(Stored entries)

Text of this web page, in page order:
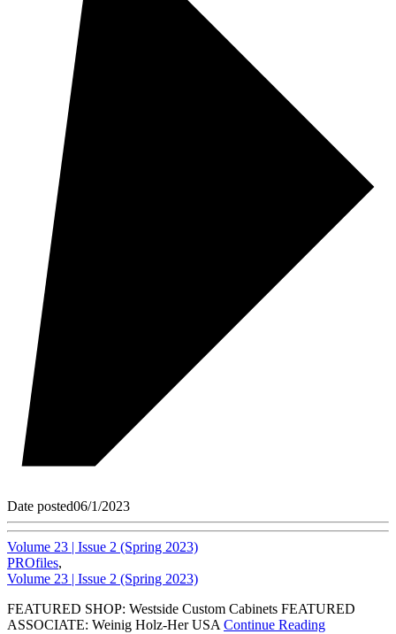
Date posted06/1/2023
Volume 23 | Issue 2 (Spring 2023)
PROfiles,
Volume 23 | Issue 2 (Spring 2023)
FEATURED SHOP: Westside Custom Cabinets FEATURED
ASSOCIATE: Weinig Holz-Her USA Continue Reading
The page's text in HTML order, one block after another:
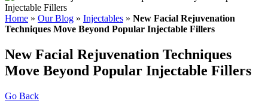
Home » Our Blog » Injectables » New Facial Rejuvenation
Techniques Move Beyond Popular Injectable Fillers
New Facial Rejuvenation Techniques
Move Beyond Popular Injectable Fillers
Go Back
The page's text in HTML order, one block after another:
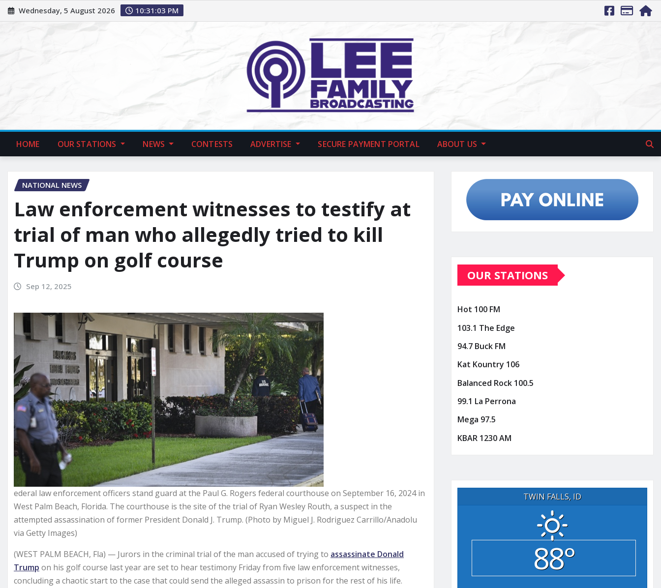
Wednesday, 5 August 2026 10:31:04 PM
HOME OUR STATIONS NEWS CONTESTS ADVERTISE SECURE PAYMENT PORTAL ABOUT US
NATIONAL NEWS
Law enforcement witnesses to testify at
trial of man who allegedly tried to kill
Trump on golf course
Sep 12, 2025
ederal law enforcement officers stand guard at the Paul G. Rogers federal courthouse on September 16, 2024 in
West Palm Beach, Florida. The courthouse is the site of the trial of Ryan Wesley Routh, a suspect in the
attempted assassination of former President Donald J. Trump. (Photo by Miguel J. Rodriguez Carrillo/Anadolu
via Getty Images)
(WEST PALM BEACH, Fla) — Jurors in the criminal trial of the man accused of trying to assassinate Donald
Trump on his golf course last year are set to hear testimony Friday from five law enforcement witnesses,
concluding a chaotic start to the case that could send the alleged assassin to prison for the rest of his life.
OUR STATIONS
Hot 100 FM
103.1 The Edge
94.7 Buck FM
Kat Kountry 106
Balanced Rock 100.5
99.1 La Perrona
Mega 97.5
KBAR 1230 AM
TWIN FALLS, ID
88°
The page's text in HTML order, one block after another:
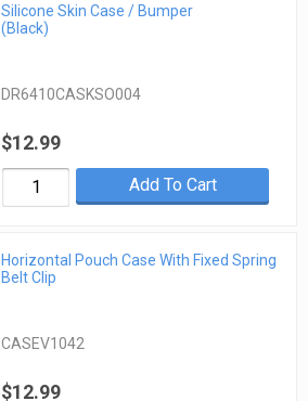
Silicone Skin Case / Bumper
(Black)
DR6410CASKSO004
$12.99
Add To Cart
Horizontal Pouch Case With Fixed Spring
Belt Clip
CASEV1042
$12.99
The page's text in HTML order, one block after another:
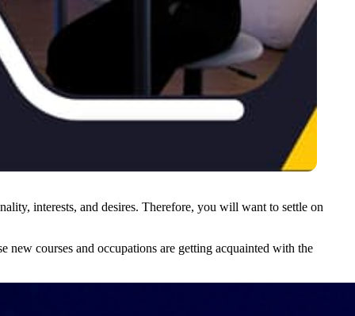
interests, and desires. Therefore, you will want to settle on
courses and occupations are getting acquainted with the
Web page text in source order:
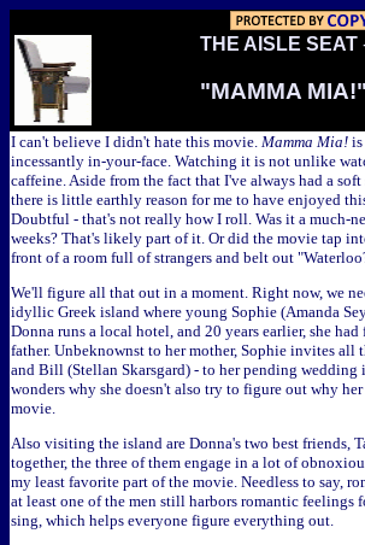
THE AISLE SEAT
"MAMMA MIA!"
I can't believe I didn't hate this movie. Mamma Mia!
incessantly in-your-face. Watching it is not unlike
caffeine. Aside from the fact that I've always had a
there is little earthly reason for me to have enjoyed
Doubtful - that's not really how I roll. Was it a much-
weeks? That's likely part of it. Or did the movie tap
front of a room full of strangers and belt out
We'll figure all that out in a moment. Right now, we
idyllic Greek island where young Sophie (Amanda
Donna runs a local hotel, and 20 years earlier, she
father. Unbeknownst to her mother, Sophie invites all
and Bill (Stellan Skarsgard) - to her pending
wonders why she doesn't also try to figure out why
movie.
Also visiting the island are Donna's two best friends,
together, the three of them engage in a lot of
my least favorite part of the movie. Needless to say,
at least one of the men still harbors romantic
sing, which helps everyone figure everything out.

_Work instructions:_
Each line from the one that contains "Trump on golf course" down to the one that contains "caffeine. Aside from" is to be returned exactly as it stands above, both ends included, with pictures removed.

_Written response:_
Trump on golf course
Sep 12, 2025
ederal law enforcement officers stand guard at the Paul G. Rogers federal courthouse on September 16, 2024 in
West Palm Beach, Florida. The courthouse is the site of the trial of Ryan Wesley Routh, a suspect in the
attempted assassination of former President Donald J. Trump. (Photo by Miguel J. Rodriguez Carrillo/Anadolu
via Getty Images)
(WEST PALM BEACH, Fla) — Jurors in the criminal trial of the man accused of trying to assassinate Donald
Trump on his golf course last year are set to hear testimony Friday from five law enforcement witnesses,
concluding a chaotic start to the case that could send the alleged assassin to prison for the rest of his life.
OUR STATIONS
Hot 100 FM
103.1 The Edge
94.7 Buck FM
Kat Kountry 106
Balanced Rock 100.5
99.1 La Perrona
Mega 97.5
KBAR 1230 AM
TWIN FALLS, ID
88°
The page's text in HTML order, one block after another:
Silicone Skin Case / Bumper
(Black)
DR6410CASKSO004
$12.99
Add To Cart
Horizontal Pouch Case With Fixed Spring
Belt Clip
CASEV1042
$12.99
The page's text in HTML order, one block after another:
interests, and desires. Therefore, you will want to settle on
courses and occupations are getting acquainted with the
Web page text in source order:
THE AISLE SEAT
"MAMMA MIA!"
I can't believe I didn't hate this movie. Mamma Mia!
incessantly in-your-face. Watching it is not unlike
caffeine. Aside from the fact that I've always had a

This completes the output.